第38章 医院摆摊 1993:从摆摊开始肝成厨神
清晨六点,林江把三轮车推出红砖巷。
车斗里码著两层铝饭盒,底层猪油吊底的鸡汤,上层小米鱼汤粥,最外面两只搪瓷桶一只装鸡汤、一只装粥。
案板下塞著两百只头天晚上包好的餛飩,湿屉布盖著,个个元宝形,大小一致。
李秀芝在楼梯口拽住他袖子,往他兜里塞了两个白面馒头。
“中午別光顾著卖,自己也吃。”
林江咬著馒头蹬车上路。
二十分钟后,三轮车拐进市职工医院后勤通道。
锅炉房旁那块空地比他记忆中还乾净。三面红砖墙围著,地面是水泥的,扫过了,墙角堆著几块煤渣。
锅炉余温从砖缝里渗出来,比外头暖了三四度。
烧锅炉的老头蹲在门口,手里攥著一根没点著的大生產。
看见林江推车进来,老头站起来,下巴朝空地一扬。
“说好的,不堵路不占道。”
“放心。”
林江跳下车,三分钟支好挡风板。炉子点著,通风口开到最大,铁锅上灶。

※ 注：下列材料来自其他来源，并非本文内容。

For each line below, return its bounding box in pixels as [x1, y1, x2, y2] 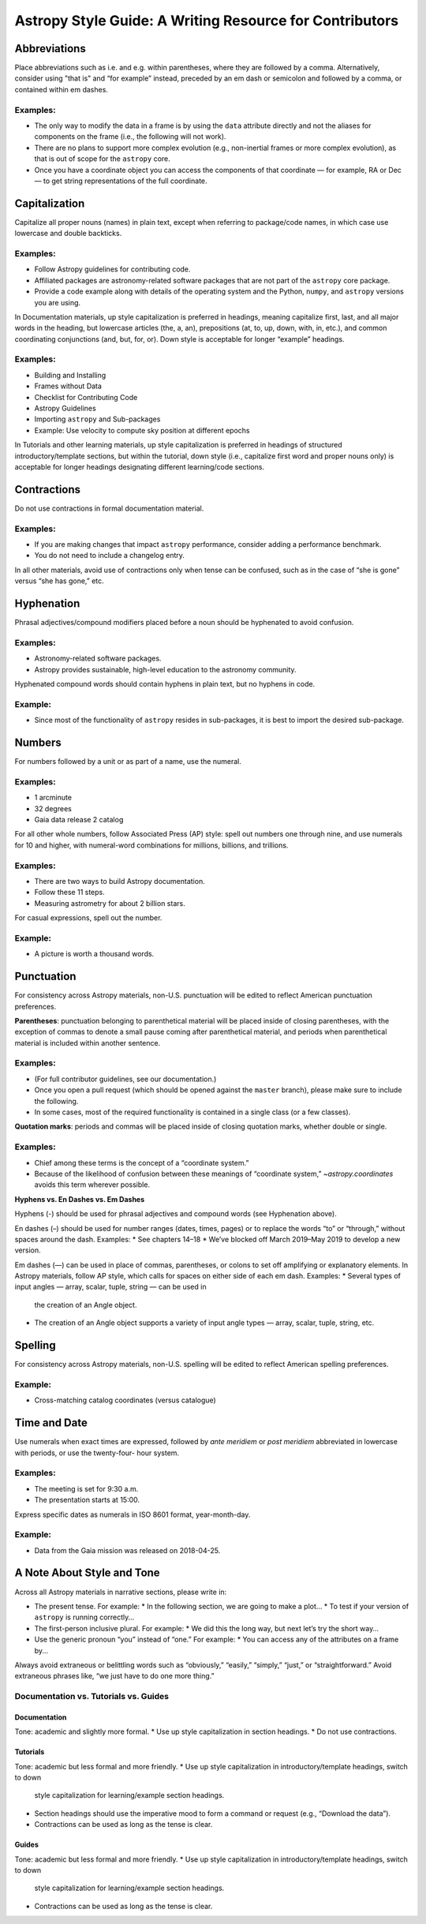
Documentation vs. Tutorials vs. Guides [14, 1691, 170, 1702]
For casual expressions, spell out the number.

他从车斗里拎出一块硬纸板,黑墨水写的字,掛在挡风板侧面。
“林记·营养餐”。
下面三行小字——鸡汤小餛飩三元,小米鱼汤粥两元,奶白鱼汤一元。
价格比棉纺厂夜摊高了半档。
他心里算过这笔帐。棉纺厂的工人一顿饭预算两块到三块,顶天了。医院不一样。
家属给病人买饭,花的不是“伙食费”,花的是“心意”。
三块钱一碗餛飩,搁工厂门口嫌贵,搁病房门口,嫌不够。
鸡汤在搪瓷桶里闷了一路,掀盖的时候蒸汽窜上来,清亮的金色汤底浮著一层细碎油花。
鸡骨的鲜香穿过后勤通道,拐了个弯,飘向住院部后门。
十一点。
住院部后门推开了。
第一个出来的是个穿病號服的老头,拄著拐,走了两步又回去了。
第二个是个提暖壶的中年男人,步子急,奔水房去了。
第三个是个女人。
四十岁上下,头髮用黑皮筋扎著,外套皱巴巴的,袖口翻著白边。
她右手提著一只空的铝饭盒,饭盒盖子没扣严,里头什么都没有。
鸡汤的味道够远。
女人走到通道拐角处停下来。鼻翼翕动了两下。她扭头,看见了那块硬纸板。
走过来的时候脚步犹豫,走两步停一步。到了摊前,眼睛先看案板——乾净的。
再看林江的手——指甲齐平,没有污渍。最后看价格。
“鸡汤餛飩……三块?”
“三块一碗,八个。”
林江从锅里舀了小半碗汤,搁在案板边沿。
“尝尝。”
女人犹豫了一下,端起来抿了一口。
汤是热的。鸡骨的鲜甜从舌尖滑到喉咙底,乾净,没有杂味,一滴味精都没放。
她的嘴唇抖了一下。饭盒攥紧了。
“我妈住院半个月了。”
声音很轻。
“什么都吃不下。医院食堂的粥她看一眼就推开。就想喝口热汤……”
后半句话碎在喉咙里。
林江没接话。
他拧开煤球通风口,清水下锅烧开,餛飩下去。薄皮在沸水里翻了两个滚就鼓起来,粉白的肉馅撑开麵皮。
漏勺捞进铝饭盒,浇上滚烫的鸡汤,撒一撮细葱花,筷子尖蘸一滴麻油点在汤麵上。
又舀了一碗小米鱼汤粥。金色米油浮面,稠而不糊。
“餛飩皮薄,不费牙口。粥温著喝,养胃。”
女人掏出五块钱。林江找了她两张皱巴巴的一块。
她攥著饭盒往回跑。脚步比来时快了一倍。
二十分钟后,她又出来了。
身后跟著两个人。一个中年男人提著搪瓷缸子,一个年轻媳妇抱著保温壶。
“就是这儿,鸡汤。”女人指著摊位,声音带著劲,“我妈喝了大半碗,还吃了三个餛飩。半个月了,头一回吃这么多。”
年轻媳妇凑到搪瓷桶前闻了一下,眼睛亮了。
“一碗餛飩一碗粥,行不行?”
“行。”
中年男人拍了拍搪瓷缸子。
“粥给我来两碗,装满。我爸胃切了三分之一,大夫说只能喝稀的。”
林江舀粥的时候颳了桶底。浓稠的米油掛了满满一层。
“胃术后別喝太烫。温著,含嘴里再咽。”
中年男人愣了一下,点头。
本章未完,点击下一页继续阅读。(1 / 2)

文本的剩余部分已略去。